During my stay in Rwanda, I had several conversations with Kagame. People told me that although he is an indifferent public speaker, he is impressive in private, and I found that true. Physically he is tall and very thin—a legacy, he told me, of his childhood as an ill-fed refugee. He speaks softly and without much expression, but conveys a sense of controlled impatience and frustration:

Rwanda cannot have the majority of its people living on less than one dollar a day. It is simply unacceptable. You cannot have progress or a future when most of your people are just barely living. Yet apart from the mistakes of governance, leadership and politics, we have within us what it takes to develop. We aspire to be like others, like the developed world. There are countries we see that forty or fifty years ago were at the same level of development as our country. They have moved forward and left us behind. Why can’t we achieve that? That’s a question I constantly ask myself and other Rwandans.

In order to crush Hutu forces which had fled to the Congo (then Zaire) following their defeat in 1994, some of whom were waging cross-border war against his regime, Kagame ordered two large-scale attacks on refugee camps they dominated inside the Congo during the late 1990s. The first eventually resulted in the overthrow of the long-ruling tyrant Mobutu Sese Seko and his replacement by Laurent Kabila, who seemed more willing to crack down on Hutu militants in refugee camps. Kabila, however, did not deal with them as harshly as Rwanda had hoped, and that led to a second attack. These invasions resulted in the deaths of hundreds of thousands of people. They also helped set off a decade-long conflict that has involved half a dozen countries and cost a staggering three million lives or more. When I asked Kagame if he regretted his actions in the Congo, he told me he had invaded only because the world community had refused to disarm Hutu militants or close their camps in the Congo:

We said to them, “Solve this problem for us. We have had genocide. Here is a situation that is going to repeat. We are going to see genocide taken to its completion. Help us.” …Not a single person, country or institution stood up against this with us….

My advice is that when you have problems, try to sort them out, because the international community never comes, or if it comes, it comes in the wrong way, at the wrong time.
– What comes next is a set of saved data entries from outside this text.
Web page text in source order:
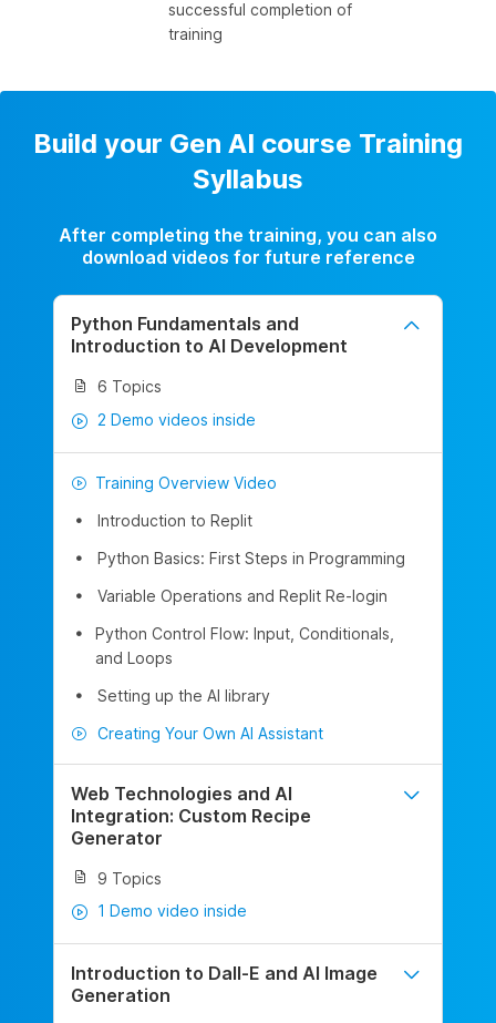
successful completion of
training
Build your Gen AI course Training
Syllabus
After completing the training, you can also
download videos for future reference
Python Fundamentals and
Introduction to AI Development
6 Topics
2 Demo videos inside
Training Overview Video
Introduction to Replit
Python Basics: First Steps in Programming
Variable Operations and Replit Re-login
Python Control Flow: Input, Conditionals,
and Loops
Setting up the AI library
Creating Your Own AI Assistant
Web Technologies and AI
Integration: Custom Recipe
Generator
9 Topics
1 Demo video inside
Introduction to Dall-E and AI Image
Generation
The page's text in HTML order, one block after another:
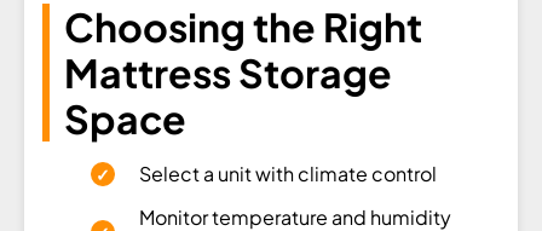
Choosing the Right
Mattress Storage
Space
Select a unit with climate control
Monitor temperature and humidity
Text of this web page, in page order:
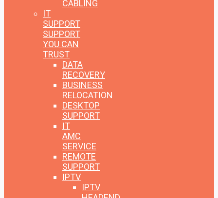
CABLING
IT
SUPPORT
SUPPORT
YOU CAN
TRUST
DATA
RECOVERY
BUSINESS
RELOCATION
DESKTOP
SUPPORT
IT
AMC
SERVICE
REMOTE
SUPPORT
IPTV
IPTV
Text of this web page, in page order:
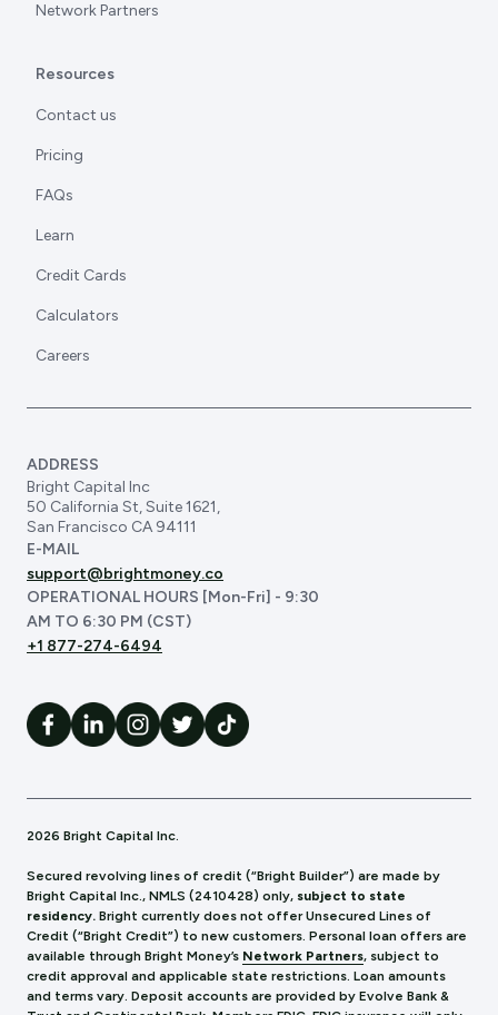
Network Partners
Resources
Contact us
Pricing
FAQs
Learn
Credit Cards
Calculators
Careers
ADDRESS
Bright Capital Inc
50 California St, Suite 1621,
San Francisco CA 94111
E-MAIL
support@brightmoney.co
OPERATIONAL HOURS [Mon-Fri] - 9:30
AM TO 6:30 PM (CST)
+1 877-274-6494
2026 Bright Capital Inc.
Secured revolving lines of credit (“Bright Builder”) are made by
Bright Capital Inc., NMLS (2410428) only, subject to state
residency. Bright currently does not offer Unsecured Lines of
Credit (“Bright Credit”) to new customers. Personal loan offers are
available through Bright Money’s Network Partners, subject to
credit approval and applicable state restrictions. Loan amounts
and terms vary. Deposit accounts are provided by Evolve Bank &
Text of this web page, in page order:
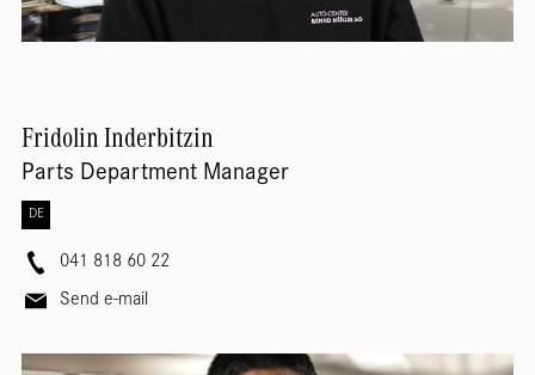
FridolinInderbitzin
Parts Department Manager
DE
041 818 60 22
Send e-mail
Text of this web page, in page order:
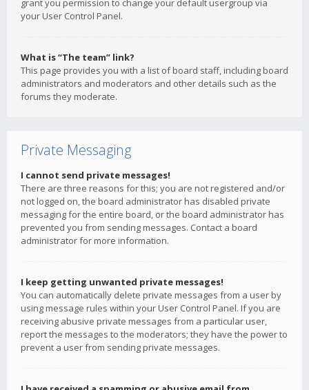
grant you permission to change your default usergroup via
your User Control Panel.
What is “The team” link?
This page provides you with a list of board staff, including board
administrators and moderators and other details such as the
forums they moderate.
Private Messaging
I cannot send private messages!
There are three reasons for this; you are not registered and/or
not logged on, the board administrator has disabled private
messaging for the entire board, or the board administrator has
prevented you from sending messages. Contact a board
administrator for more information.
I keep getting unwanted private messages!
You can automatically delete private messages from a user by
using message rules within your User Control Panel. If you are
receiving abusive private messages from a particular user,
report the messages to the moderators; they have the power to
prevent a user from sending private messages.
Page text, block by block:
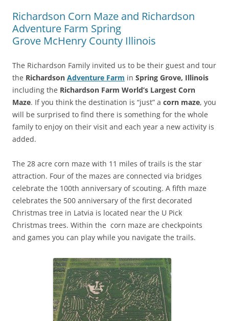
Richardson Corn Maze and Richardson
Adventure Farm Spring
Grove McHenry County Illinois
The Richardson Family invited us to be their guest and tour
the Richardson Adventure Farm in Spring Grove, Illinois
including the Richardson Farm World’s Largest Corn
Maze. If you think the destination is “just” a corn maze, you
will be surprised to find there is something for the whole
family to enjoy on their visit and each year a new activity is
added.
The 28 acre corn maze with 11 miles of trails is the star
attraction. Four of the mazes are connected via bridges
celebrate the 100th anniversary of scouting. A fifth maze
celebrates the 500 anniversary of the first decorated
Christmas tree in Latvia is located near the U Pick
Christmas trees. Within the corn maze are checkpoints
and games you can play while you navigate the trails.
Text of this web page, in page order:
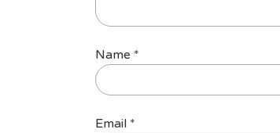
Name *
Email *
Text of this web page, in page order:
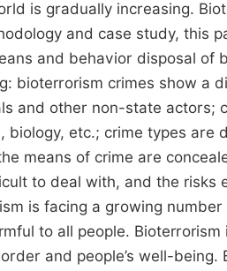
is gradually increasing.
and case study, this
and behavior disposal of
bioterrorism crimes show a
and other non-state actors;
biology, etc.; crime types are
means of crime are
to deal with, and the
is facing a growing
to all people.
and people’s well-
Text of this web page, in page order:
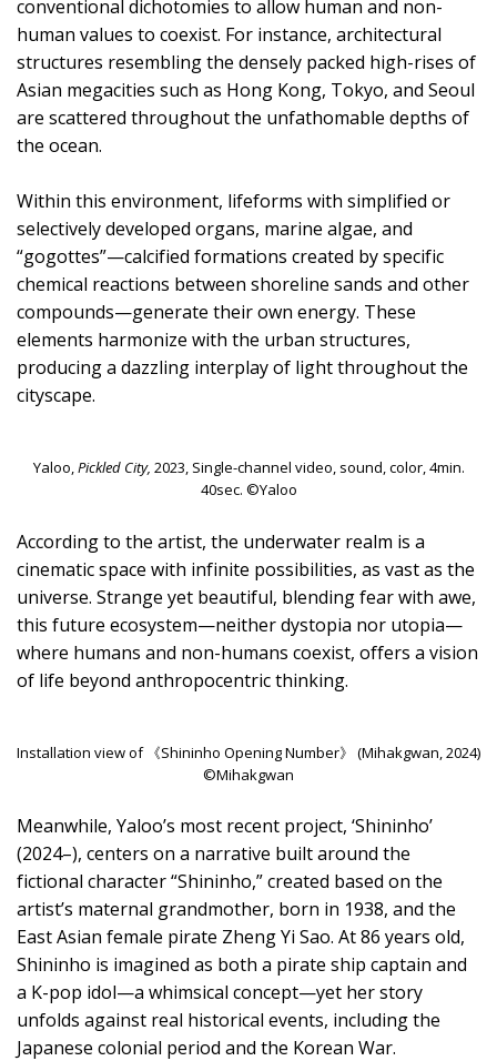
conventional dichotomies to allow human and non-
human values to coexist. For instance, architectural
structures resembling the densely packed high-rises of
Asian megacities such as Hong Kong, Tokyo, and Seoul
are scattered throughout the unfathomable depths of
the ocean.
Within this environment, lifeforms with simplified or
selectively developed organs, marine algae, and
“gogottes”—calcified formations created by specific
chemical reactions between shoreline sands and other
compounds—generate their own energy. These
elements harmonize with the urban structures,
producing a dazzling interplay of light throughout the
cityscape.
Yaloo,Pickled City, 2023, Single-channel video, sound, color, 4min.
40sec. ©Yaloo
According to the artist, the underwater realm is a
cinematic space with infinite possibilities, as vast as the
universe. Strange yet beautiful, blending fear with awe,
this future ecosystem—neither dystopia nor utopia—
where humans and non-humans coexist, offers a vision
of life beyond anthropocentric thinking.
Installation view of 《Shininho Opening Number》 (Mihakgwan, 2024)
©Mihakgwan
Meanwhile, Yaloo’s most recent project, ‘Shininho’
(2024–), centers on a narrative built around the
fictional character “Shininho,” created based on the
artist’s maternal grandmother, born in 1938, and the
East Asian female pirate Zheng Yi Sao. At 86 years old,
Shininho is imagined as both a pirate ship captain and
a K-pop idol—a whimsical concept—yet her story
unfolds against real historical events, including the
Japanese colonial period and the Korean War.
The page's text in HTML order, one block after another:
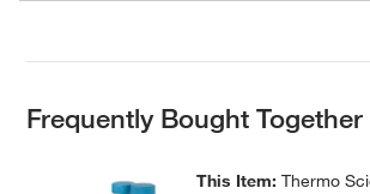
Frequently Bought Together
This Item:Thermo
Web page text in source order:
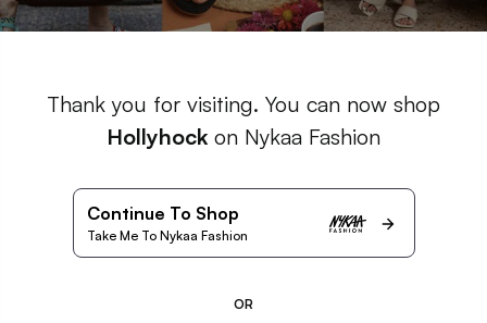
Thank you for visiting. You can now shop
Hollyhock on Nykaa Fashion
Continue To Shop
Take Me To Nykaa Fashion
OR
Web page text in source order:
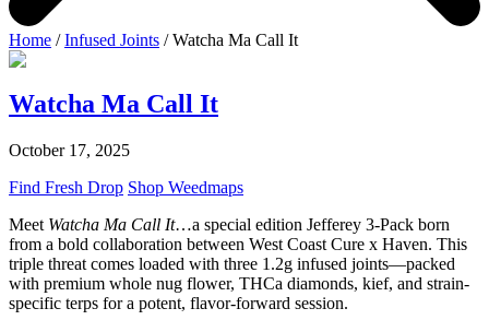
Home /Infused Joints / Watcha Ma Call It
Watcha Ma Call It
October 17, 2025
Find Fresh Drop Shop Weedmaps
Meet Watcha Ma Call It…a special edition Jefferey 3-Pack born
from a bold collaboration between West Coast Cure x Haven. This
triple threat comes loaded with three 1.2g infused joints—packed
with premium whole nug flower, THCa diamonds, kief, and strain-
specific terps for a potent, flavor-forward session.
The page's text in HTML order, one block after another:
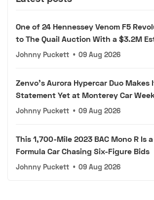
One of 24 Hennessey Venom F5
to The Quail Auction With a $3.2M
Johnny Puckett • 09 Aug 2026
Zenvo's Aurora Hypercar Duo Makes
Statement Yet at Monterey Car
Johnny Puckett • 09 Aug 2026
This 1,700-Mile 2023 BAC Mono R Is
Formula Car Chasing Six-Figure Bids
Johnny Puckett • 09 Aug 2026
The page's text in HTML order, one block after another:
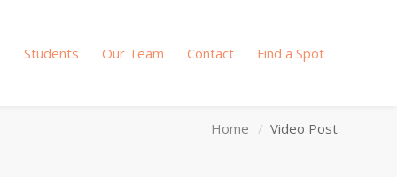
Students Our Team Contact Find a Spot
Home Video Post
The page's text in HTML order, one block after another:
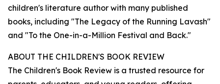
children's literature author with many published
books, including "The Legacy of the Running Lavash"
and "To the One-in-a-Million Festival and Back."
ABOUT THE CHILDREN'S BOOK REVIEW
The Children's Book Review is a trusted resource for
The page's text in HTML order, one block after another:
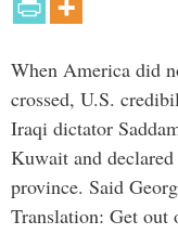
When America did
crossed, U.S.
Iraqi dictator
Kuwait and
province. Said
Translation: Get
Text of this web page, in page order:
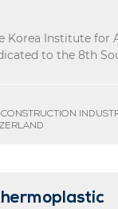
Korea Institute for
to the 8th
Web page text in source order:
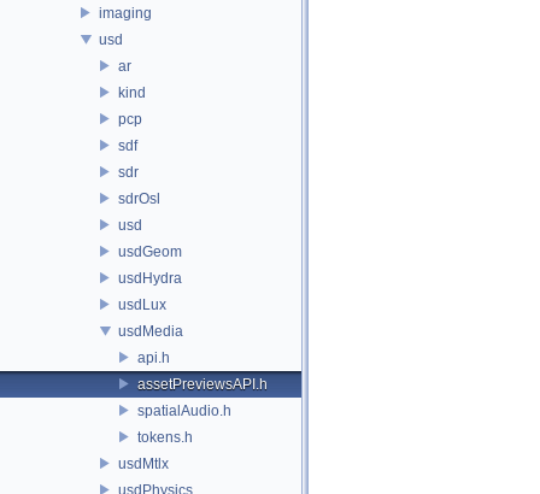
imaging
usd
ar
kind
pcp
sdf
sdr
sdrOsl
usd
usdGeom
usdHydra
usdLux
usdMedia
api.h
assetPreviewsAPI.h
spatialAudio.h
tokens.h
usdMtlx
usdPhysics
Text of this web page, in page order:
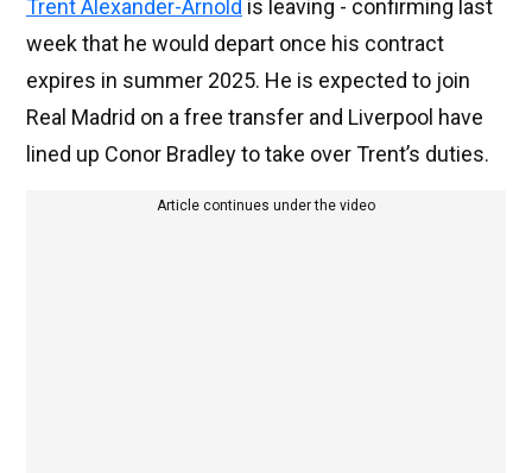
Trent Alexander-Arnold is leaving - confirming last
week that he would depart once his contract
expires in summer 2025. He is expected to join
Real Madrid on a free transfer and Liverpool have
lined up Conor Bradley to take over Trent’s duties.
Article continues under the video
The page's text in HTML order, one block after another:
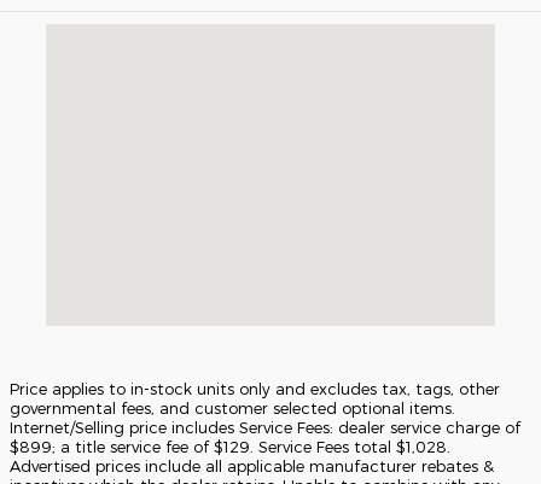
Price applies to in-stock units only and excludes tax, tags, other
governmental fees, and customer selected optional items.
Internet/Selling price includes Service Fees: dealer service charge of
$899; a title service fee of $129. Service Fees total $1,028.
Advertised prices include all applicable manufacturer rebates &
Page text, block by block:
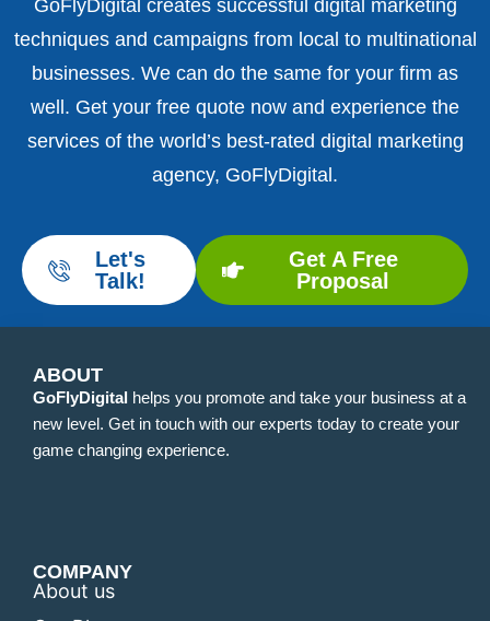
GoFlyDigital creates successful digital marketing
techniques and campaigns from local to multinational
businesses. We can do the same for your firm as
well. Get your free quote now and experience the
services of the world’s best-rated digital marketing
agency, GoFlyDigital.
Let's
Talk!
Get A Free
Proposal
ABOUT
GoFlyDigital helps you promote and take your business at a
new level. Get in touch with our experts today to create your
game changing experience.
COMPANY
About us
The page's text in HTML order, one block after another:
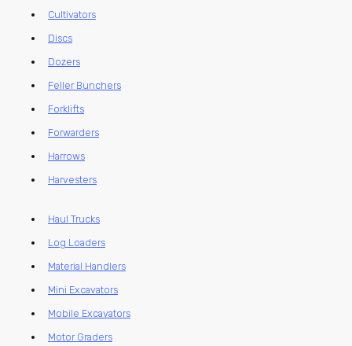
Cultivators
Discs
Dozers
Feller Bunchers
Forklifts
Forwarders
Harrows
Harvesters
Haul Trucks
Log Loaders
Material Handlers
Mini Excavators
Mobile Excavators
Motor Graders
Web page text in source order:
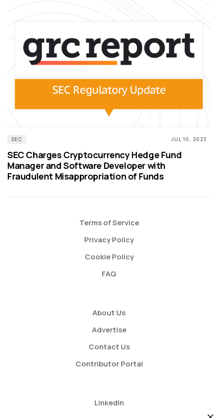
SEC JUL 10, 2023
SEC Charges Cryptocurrency Hedge Fund
Manager and Software Developer with
Fraudulent Misappropriation of Funds
Terms of Service
Privacy Policy
Cookie Policy
FAQ
About Us
Advertise
Contact Us
Contributor Portal
LinkedIn
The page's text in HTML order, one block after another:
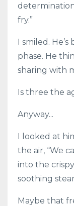
determination
fry.”
I smiled.
phase. He
sharing with
Is three the
Anyway...
I looked at
the air, “We
into the
soothing
Maybe that
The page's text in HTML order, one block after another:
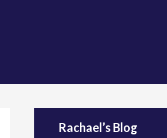
Rachael’s Blog
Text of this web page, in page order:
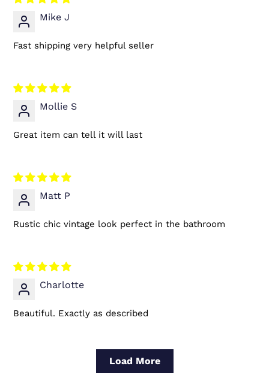
Mike J
Fast shipping very helpful seller
Mollie S
Great item can tell it will last
Matt P
Rustic chic vintage look perfect in the bathroom
Charlotte
Beautiful. Exactly as described
Load More

Kagame was scornful when I asked him about charges that his government is repressive. Courts have banned some opposition parties, he insisted, only because they stirred up group hatred, not because they posed a political threat. As for former officials who are now in prison, including his predecessor, he insisted that every one was guilty of corruption. He argued that some Westerners define “human rights” too narrowly, defending rights of personal expression but underestimating the importance of stability and economic progress:

For me, human rights is about everything. Even languishing in poverty as a result of colonization and other situations of the past, violated human rights. If you solve that, you resolve the human rights issue. People in the West shy away from that, and don’t even want to talk about it. They run away from the significant blame that would be put on their shoulders. This is not just one person here or there. This is the killing of societies or nations we’re talking about. This constitutes the greatest violation of human rights.

The plunder of Africa has proceeded under a variety of names: slavery, colonialism, neocolonialism, structural adjustment and neoliberalism. Kagame and his RPF believe they have found a way to escape from this cycle. The course they have chosen is at least as full of risk as it is full of promise. Over the next few years, it will be one of the most closely watched experiments in Africa.